Wednesday, December 15, 2010

A tool for analyzing Storage Performance - SWAT from Oracle

Storage is probably the most commonly found bottleneck in  majority of the databases.

Most Database Administrators are not Storage Engineers and vice-versa.  For a Database Administrator, translating a Database requirement/problem into Storage terminology is not easy - even with all the stats available from the Oracle Database.  

Generally, there are 2 common storage issues faced - performance problems and capacity planning related.

As regards performance, rather than saying  "I am seeing a lot of storage related waits , so Storage is slow, can you please fix it" -  it is preferable to talk to your Storage Admin in a language he can understand.

Remember, Storage Engineers look at storage performance from a LUN perspective and not from an application stats perspective. They would be least concerned about log file parallel write wait times being 20ms. On the other hand, if you tell them that LUN 10 and 11 (being used for redo) are write intensive with a lot of small block IOPS and you am seeing high response times, it makes perfect sense to them.

From a capacity planning and performance trending perspective, how are we to actually track changes in storage performance over a period of time? Capacity planning is not just about free space, it is an overall look at the health of your storage subsystem with respect to increasing application demands.

Since it is the Database Administrator making the request, it would probably make sense for the DBA to learn Storage terminology. Knowledge is power and knowing your requirements well would make all the difference and possibly earn the respect of your Storage Engineer.

Most Storage Engineer generally look for the below with regards to addressing performance issues and capacity planning (today and future)

  1. Size of the working Data Set
  2. Number of IOPS being generated
  3. Size of an IOP
  4. % Reads versus % Writes
  5. Expected Response Time versus actuals
  6. Data Rate or Bandwidth consumed today
  7. And so on.

We can get into a lot more details into each of the above line items. To keep it simple and begin a conversation , this would suffice.

How are we to obtain this information from an Oracle Database?
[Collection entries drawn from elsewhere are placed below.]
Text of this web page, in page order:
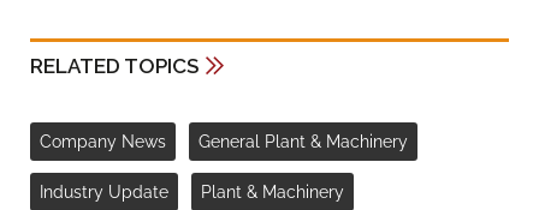
RELATED TOPICS
Company News General Plant & Machinery
Industry Update Plant & Machinery
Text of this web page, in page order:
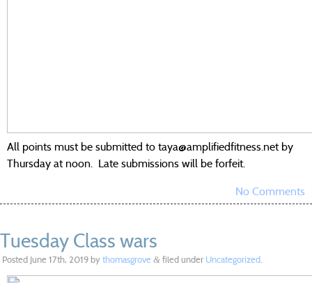
All points must be submitted to taya@amplifiedfitness.net by
Thursday at noon. Late submissions will be forfeit.
No Comments
Tuesday Class wars
Posted June 17th, 2019 by thomasgrove & filed under Uncategorized.
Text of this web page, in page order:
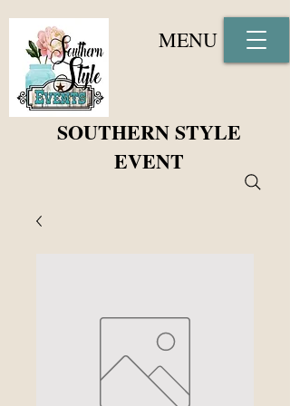
SOUTHERN STYLE
EVENT
MENU
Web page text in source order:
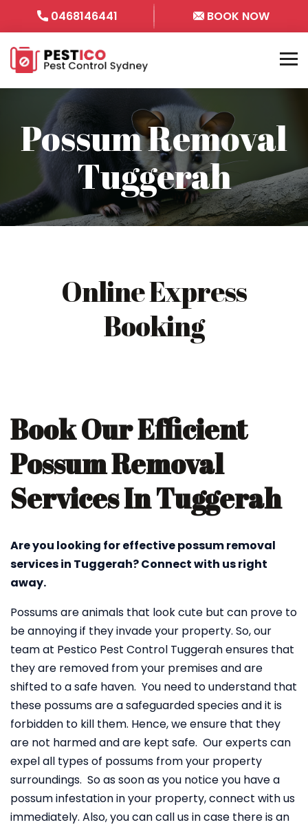
0468146441 BOOK NOW
Possum Removal
Tuggerah
Online Express
Booking
Book Our Efficient
Possum Removal
Services In Tuggerah
Are you looking for effective possum removal
services in Tuggerah? Connect with us right
away.
Possums are animals that look cute but can prove to
be annoying if they invade your property. So, our
team at Pestico Pest Control Tuggerah ensures that
they are removed from your premises and are
shifted to a safe haven. You need to understand that
these possums are a safeguarded species and it is
forbidden to kill them. Hence, we ensure that they
are not harmed and are kept safe. Our experts can
expel all types of possums from your property
surroundings. So as soon as you notice you have a
possum infestation in your property, connect with us
immediately. Also, you can call us in case there is an
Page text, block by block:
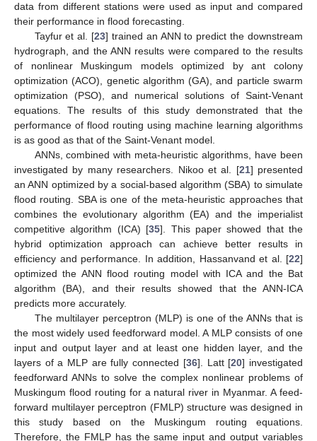
data from different stations were used as input and compared
their performance in flood forecasting.
Tayfur et al. [23] trained an ANN to predict the downstream
hydrograph, and the ANN results were compared to the results
of nonlinear Muskingum models optimized by ant colony
optimization (ACO), genetic algorithm (GA), and particle swarm
optimization (PSO), and numerical solutions of Saint-Venant
equations. The results of this study demonstrated that the
performance of flood routing using machine learning algorithms
is as good as that of the Saint-Venant model.
ANNs, combined with meta-heuristic algorithms, have been
investigated by many researchers. Nikoo et al. [21] presented
an ANN optimized by a social-based algorithm (SBA) to simulate
flood routing. SBA is one of the meta-heuristic approaches that
combines the evolutionary algorithm (EA) and the imperialist
competitive algorithm (ICA) [35]. This paper showed that the
hybrid optimization approach can achieve better results in
efficiency and performance. In addition, Hassanvand et al. [22]
optimized the ANN flood routing model with ICA and the Bat
algorithm (BA), and their results showed that the ANN-ICA
predicts more accurately.
The multilayer perceptron (MLP) is one of the ANNs that is
the most widely used feedforward model. A MLP consists of one
input and output layer and at least one hidden layer, and the
layers of a MLP are fully connected [36]. Latt [20] investigated
feedforward ANNs to solve the complex nonlinear problems of
Muskingum flood routing for a natural river in Myanmar. A feed-
forward multilayer perceptron (FMLP) structure was designed in
this study based on the Muskingum routing equations.
Therefore, the FMLP has the same input and output variables
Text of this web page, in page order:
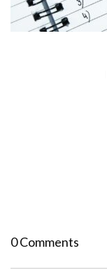
Hold
Leave a Review
0 Comments

Yes, it is possible to get this information from the various v$views and stats, however what we need is a simple tool which can monitor the system and collect/collate/trend all this information in a meaningful manner.

There are commercial tools available, however we need something which is lightweight, flexible and potentially available at no added cost.

SWAT is a tool from Oracle and for the features and capabilities it offers, it is very light weight and efficient. 
SWAT stands for Sun StorageTek Workload Analysis Tool. There is no equivalent to SWAT that I have seen.  Incredibly enough, it is not very well known.

It takes a few minutes to set it up and can run as a non-privileged user. As long as java is installed, you are good to go. Supported on Solaris, Linux and Windows systems.

It can be setup to run continuously in the background and so is invaluable for capacity planning requirements.

To get a copy of SWAT, I would suggest that you approach your Oracle Support contact. The author of SWAT is Henk Vandenbergh. He is also the author for vdbench which is an excellent tool for testing IO Subsystems.

Some screen shots from SWAT.

1 comment:

MarkW said...

Really! SWAT is very good tool for analyzing storage performance. I like this article and way of the information presented.